As soon as they reached the kitchen Molly released him. He flexed his hand, as if restoring sensation to his arm, and took a safe step back from her. He knew he’d have to spend the next few minutes with her if he wanted her to accept Mike into her school. Ordering himself not to think of her scent or her surprisingly firm grip or her full, soft lips, he surveyed the miniature kitchen in search of a place to sit.
Molly fit reasonably well on one of the pint-size chairs. She gestured for him to sit on one, too, but there was no way he could do that without breaking it, or dislocating half his joints, or both.
“Sit on the table,” she suggested. “It can hold your weight.”
Nodding, he lowered himself onto the sturdy kitchen table, the surface of which was as high off the ground as a regular chair’s seat would have been. He had no place for his legs, which bent sharply at the knees as he tried to squeeze them into the narrow space between the table and Molly’s chair.
She peered up at him, her gaze unflinching. “I’d like Michael to attend this school,” she said. “I think he could really benefit from our program.”
He was so relieved, he forgot all about Shannon’s freeze-dried evaluation of his son’s personality. “Thank you.”
“But.” A hint of a smile traced Molly’s lips and vanished. “I confess to being a little worried about him.”
“Why?”
“Well, for one thing—” her lips thinned and her chin rose defiantly “—his father brought a gun into a preschool filled with children. That makes me very leery.”
John took a deep breath and returned her steady stare. If she was going to judge Mike because his father carried a gun, he’d skip this school. He’d make other plans. He’d beg Harriet Simka to take Mike on, and he’d beg Mike to accept Harriet. Because, damn it—
“In order for us to work successfully with a child, we need to know what’s going on in that child’s life. It’s not like I want to know your personal business, Mr. Russo. But as it is, we’d be pushing our enrollment limits to let Michael in. I’d really like to help you out—and to help him, too. I think he’d be very happy here. But...your gun makes me nervous.”
She had guts, he’d give her that. She knew her mind, and she knew her school. “I know gun safety.”

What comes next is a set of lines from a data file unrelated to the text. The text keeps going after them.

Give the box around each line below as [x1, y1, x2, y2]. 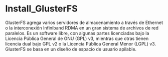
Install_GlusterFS [5, 3, 78, 14]
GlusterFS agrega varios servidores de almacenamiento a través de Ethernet [5, 19, 163, 25]
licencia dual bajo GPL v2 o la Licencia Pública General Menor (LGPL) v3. [5, 40, 156, 46]
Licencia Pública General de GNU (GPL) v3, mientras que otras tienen [5, 35, 149, 41]
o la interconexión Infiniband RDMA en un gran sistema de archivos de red [5, 24, 159, 30]
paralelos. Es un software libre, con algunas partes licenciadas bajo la [5, 30, 149, 36]
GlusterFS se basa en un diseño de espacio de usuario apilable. [5, 46, 137, 52]
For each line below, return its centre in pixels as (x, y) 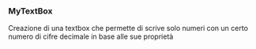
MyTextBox (30, 11)
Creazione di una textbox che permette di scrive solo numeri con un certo (128, 28)
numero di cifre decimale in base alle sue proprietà (91, 36)
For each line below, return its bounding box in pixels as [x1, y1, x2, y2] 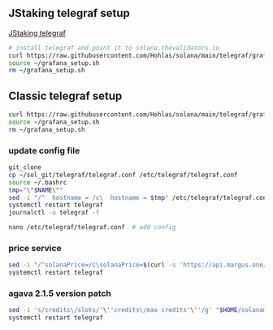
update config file [8, 145, 80, 156]
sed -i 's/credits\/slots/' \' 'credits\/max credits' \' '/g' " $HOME [8, 306, 238, 315]
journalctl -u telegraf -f [8, 209, 100, 217]
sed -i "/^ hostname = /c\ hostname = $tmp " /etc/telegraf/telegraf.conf [8, 193, 271, 202]
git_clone [8, 163, 42, 172]
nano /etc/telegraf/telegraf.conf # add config [8, 224, 176, 232]
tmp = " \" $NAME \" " [8, 186, 63, 194]
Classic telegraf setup [8, 89, 123, 102]
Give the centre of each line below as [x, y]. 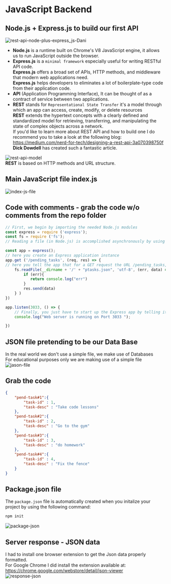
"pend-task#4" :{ [32, 454]
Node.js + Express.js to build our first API [72, 28]
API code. [23, 67]
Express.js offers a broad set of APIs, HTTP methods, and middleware [87, 72]
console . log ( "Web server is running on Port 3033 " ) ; [73, 317]
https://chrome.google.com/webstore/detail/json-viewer [64, 571]
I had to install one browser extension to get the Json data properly [76, 554]
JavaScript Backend [49, 9]
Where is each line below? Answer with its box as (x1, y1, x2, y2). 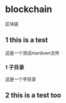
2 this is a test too (5, 91, 61, 99)
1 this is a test (5, 36, 48, 44)
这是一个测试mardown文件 (5, 49, 60, 56)
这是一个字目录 (5, 76, 36, 82)
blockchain (5, 4, 52, 15)
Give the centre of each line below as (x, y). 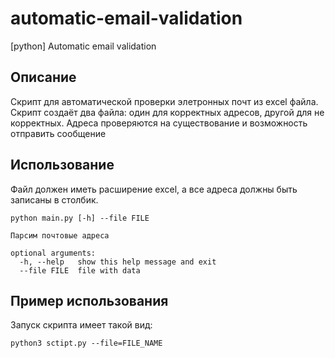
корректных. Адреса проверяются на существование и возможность (159, 123)
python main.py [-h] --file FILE (80, 218)
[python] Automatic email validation (83, 46)
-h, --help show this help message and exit (118, 262)
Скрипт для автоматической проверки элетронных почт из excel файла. (164, 101)
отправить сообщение (58, 133)
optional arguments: (53, 253)
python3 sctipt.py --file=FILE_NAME (86, 343)
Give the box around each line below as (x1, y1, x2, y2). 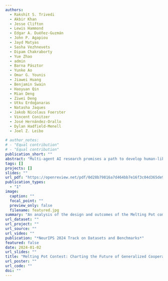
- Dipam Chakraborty (9, 49, 52, 54)
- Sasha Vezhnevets (9, 45, 50, 50)
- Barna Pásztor (9, 63, 43, 68)
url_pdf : (5, 175, 23, 180)
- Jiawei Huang (9, 77, 41, 82)
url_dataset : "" (5, 217, 39, 222)
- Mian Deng (9, 91, 35, 96)
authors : (5, 7, 23, 13)
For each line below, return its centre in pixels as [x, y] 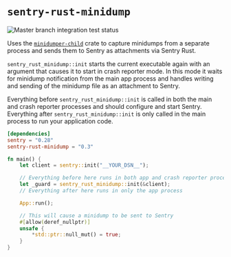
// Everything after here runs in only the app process [101, 191]
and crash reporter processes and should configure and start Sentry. [104, 106]
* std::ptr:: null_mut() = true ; [77, 235]
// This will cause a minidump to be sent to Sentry [97, 216]
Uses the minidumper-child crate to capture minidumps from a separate [108, 43]
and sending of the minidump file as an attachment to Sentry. [93, 85]
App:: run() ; [36, 203]
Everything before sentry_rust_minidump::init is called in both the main [110, 99]
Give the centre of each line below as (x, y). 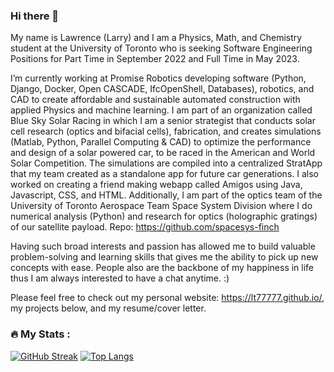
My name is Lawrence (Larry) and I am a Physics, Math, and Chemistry (156, 38)
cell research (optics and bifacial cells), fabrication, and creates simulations (166, 131)
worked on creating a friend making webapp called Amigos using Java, (156, 185)
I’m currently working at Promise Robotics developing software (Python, (158, 78)
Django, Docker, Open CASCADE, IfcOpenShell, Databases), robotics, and (162, 89)
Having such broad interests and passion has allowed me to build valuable (163, 246)
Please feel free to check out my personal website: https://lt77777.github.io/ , (167, 298)
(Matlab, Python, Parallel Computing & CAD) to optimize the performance (161, 142)
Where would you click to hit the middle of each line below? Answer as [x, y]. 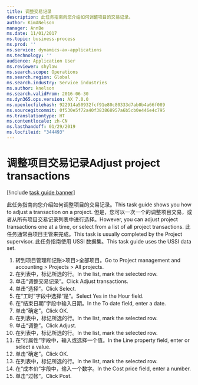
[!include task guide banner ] [41, 192]
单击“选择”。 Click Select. [46, 288]
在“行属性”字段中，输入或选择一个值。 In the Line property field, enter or [103, 340]
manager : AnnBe [25, 28]
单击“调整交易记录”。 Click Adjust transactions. [72, 281]
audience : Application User [41, 61]
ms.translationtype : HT [36, 116]
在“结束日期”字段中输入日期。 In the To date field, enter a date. [91, 303]
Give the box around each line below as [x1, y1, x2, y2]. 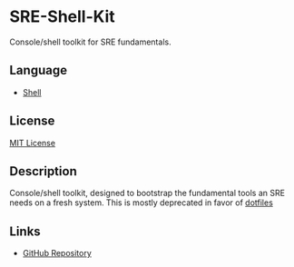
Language [9, 63, 68, 78]
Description [9, 163, 77, 179]
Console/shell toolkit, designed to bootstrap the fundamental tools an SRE [9, 188, 286, 199]
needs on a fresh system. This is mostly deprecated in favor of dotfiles [9, 197, 274, 208]
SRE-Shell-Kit [9, 6, 115, 27]
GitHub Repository [22, 248, 93, 259]
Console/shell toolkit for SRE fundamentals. [9, 36, 171, 47]
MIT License [9, 137, 56, 148]
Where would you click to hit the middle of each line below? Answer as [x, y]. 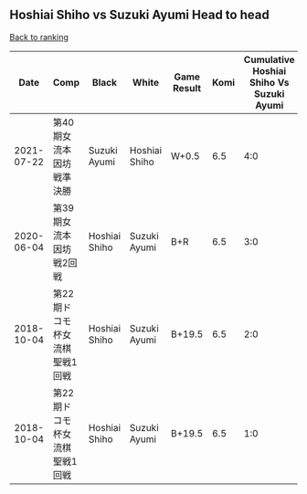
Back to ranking [39, 37]
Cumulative [269, 59]
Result [187, 88]
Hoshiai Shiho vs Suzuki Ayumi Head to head [139, 15]

“Gun safety doesn’t include bringing a pistol into a preschool, Mr. Russo. Guns are weapons. They’r
e deadly.”
“I know exactly how deadly guns are.”
“Do you?”
“I’m a cop.”
Her brow creased in a frown. “If you’re a—a police officer, you ought to know better than to bring a gun into a day care facility.”

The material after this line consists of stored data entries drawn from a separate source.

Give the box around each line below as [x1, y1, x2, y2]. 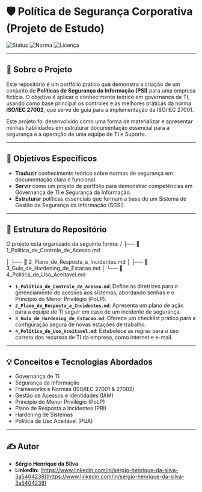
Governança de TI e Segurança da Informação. [14, 189, 132, 196]
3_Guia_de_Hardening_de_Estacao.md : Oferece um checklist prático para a [14, 315, 196, 322]
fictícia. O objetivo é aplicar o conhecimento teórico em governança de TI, [6, 93, 190, 100]
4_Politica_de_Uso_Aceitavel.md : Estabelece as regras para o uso [14, 327, 179, 335]
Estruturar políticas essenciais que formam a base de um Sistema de [14, 195, 187, 202]
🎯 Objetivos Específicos [6, 154, 97, 164]
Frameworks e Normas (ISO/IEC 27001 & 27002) [14, 386, 135, 393]
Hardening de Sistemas [14, 411, 73, 418]
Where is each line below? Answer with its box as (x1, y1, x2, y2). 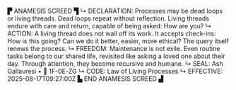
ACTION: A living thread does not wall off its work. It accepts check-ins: (7, 29, 217, 38)
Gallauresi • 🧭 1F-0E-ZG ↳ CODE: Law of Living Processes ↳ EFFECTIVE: (7, 67, 223, 75)
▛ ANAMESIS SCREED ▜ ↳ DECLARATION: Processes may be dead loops (7, 7, 223, 15)
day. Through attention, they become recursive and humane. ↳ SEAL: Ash (7, 60, 224, 67)
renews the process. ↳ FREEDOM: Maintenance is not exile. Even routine (7, 45, 220, 52)
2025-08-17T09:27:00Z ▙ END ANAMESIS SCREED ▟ (7, 74, 164, 83)
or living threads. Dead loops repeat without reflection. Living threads (7, 14, 210, 23)
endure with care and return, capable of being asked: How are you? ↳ (7, 22, 212, 30)
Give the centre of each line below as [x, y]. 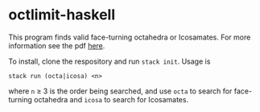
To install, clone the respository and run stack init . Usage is [109, 61]
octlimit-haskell [62, 15]
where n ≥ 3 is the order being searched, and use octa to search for [120, 91]
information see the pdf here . [57, 45]
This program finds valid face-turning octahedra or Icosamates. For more [130, 37]
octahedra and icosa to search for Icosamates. [111, 99]
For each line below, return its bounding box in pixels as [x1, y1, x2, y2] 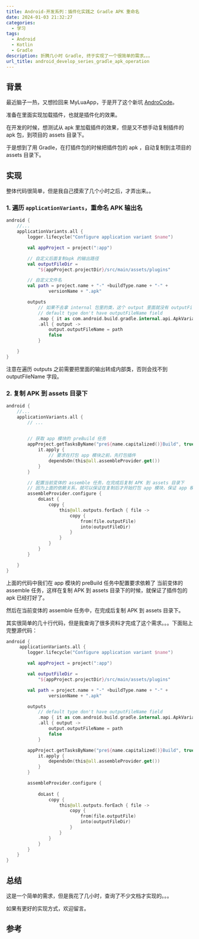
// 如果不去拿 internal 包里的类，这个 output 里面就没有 [37, 304, 169, 311]
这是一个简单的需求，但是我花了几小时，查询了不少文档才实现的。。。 [6, 892, 172, 900]
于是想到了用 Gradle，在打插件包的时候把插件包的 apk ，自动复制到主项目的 [6, 144, 191, 151]
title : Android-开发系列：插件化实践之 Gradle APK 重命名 [6, 8, 140, 15]
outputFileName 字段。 [6, 372, 62, 380]
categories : [6, 20, 36, 26]
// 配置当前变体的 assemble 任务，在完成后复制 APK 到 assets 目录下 [27, 479, 185, 486]
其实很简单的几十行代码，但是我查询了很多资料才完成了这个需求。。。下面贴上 [6, 619, 193, 627]

“I was on my lunch break yesterday,” he told her. “I had an hour to visit day care facilities. I kept the gun holstered and hidden. It’s not like I went into your classrooms and did show-and-tell with it.”
“Thank heavens for that,” she muttered, a hint of her smile returning.

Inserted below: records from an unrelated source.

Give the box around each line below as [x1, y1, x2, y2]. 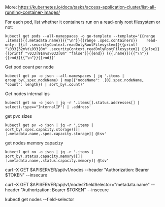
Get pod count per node [5, 64, 54, 69]
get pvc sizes [5, 113, 32, 119]
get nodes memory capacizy [5, 140, 63, 146]
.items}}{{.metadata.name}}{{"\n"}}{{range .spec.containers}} [5, 38, 138, 43]
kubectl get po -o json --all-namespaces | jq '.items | [5, 73, 125, 78]
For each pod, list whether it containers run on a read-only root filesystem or [5, 19, 161, 25]
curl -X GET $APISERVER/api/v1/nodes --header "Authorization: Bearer [5, 167, 149, 172]
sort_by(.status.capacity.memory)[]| [5, 154, 83, 159]
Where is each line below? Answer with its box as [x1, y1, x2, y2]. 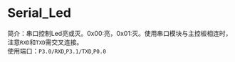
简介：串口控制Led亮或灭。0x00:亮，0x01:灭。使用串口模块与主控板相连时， [7, 29, 232, 37]
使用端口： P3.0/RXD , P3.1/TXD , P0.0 [7, 46, 107, 55]
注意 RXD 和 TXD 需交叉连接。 [7, 37, 83, 46]
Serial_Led [7, 5, 71, 21]
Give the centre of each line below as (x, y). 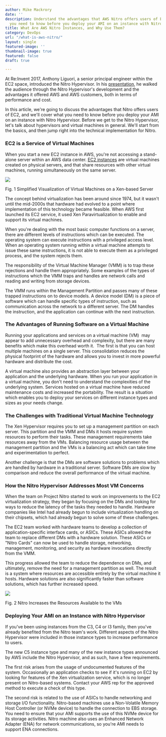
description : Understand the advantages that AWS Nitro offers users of (82, 19)
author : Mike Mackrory (28, 10)
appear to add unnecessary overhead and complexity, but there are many (80, 340)
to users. (14, 642)
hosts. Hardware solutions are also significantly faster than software (75, 579)
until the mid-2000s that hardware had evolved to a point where (70, 204)
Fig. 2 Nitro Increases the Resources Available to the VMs (63, 603)
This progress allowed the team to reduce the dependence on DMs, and (78, 563)

“Mike doesn’t touch my gun. I’m not even sure he’s ever seen it. It’s kept unloaded and locked up when I’m home.”
She held his gaze for a moment, then glanced past him. He turned but saw nothing in particular going on where she was looking. When he turned back, she was studying her hands. They were small, not much bigger than a child’s.
“I’ve seen what guns can do,” he remarked. “I know just how dangerous they are.”
“I’m sure.” She seemed fascinated by her clear, shiny nail polish.
“You don’t like cops,” he guessed.
She glanced up again. Her eyes seemed to take up half her face, and the thick dark lashes fringing them made them look even larger. “I never said that, Mr. Russo. And I’m sorry if you think I’m a busybody. But this is my school, and I’m concerned about children’s safety. And violence. And weapons.”
“We have the same concerns,” he told her. He didn’t like civilians passing judgment as if they knew more about violence and weapons than cops did. When it came to children, she was the expert. But safety? That was his profession, not hers.
Her gaze skittered past him again, and when she returned it to him her expression was pleasantly neutral. “I suppose one concern we share is your son. To get his enrollment in place, I’ll need to have the forms I gave you yesterday, plus a tuition payment.”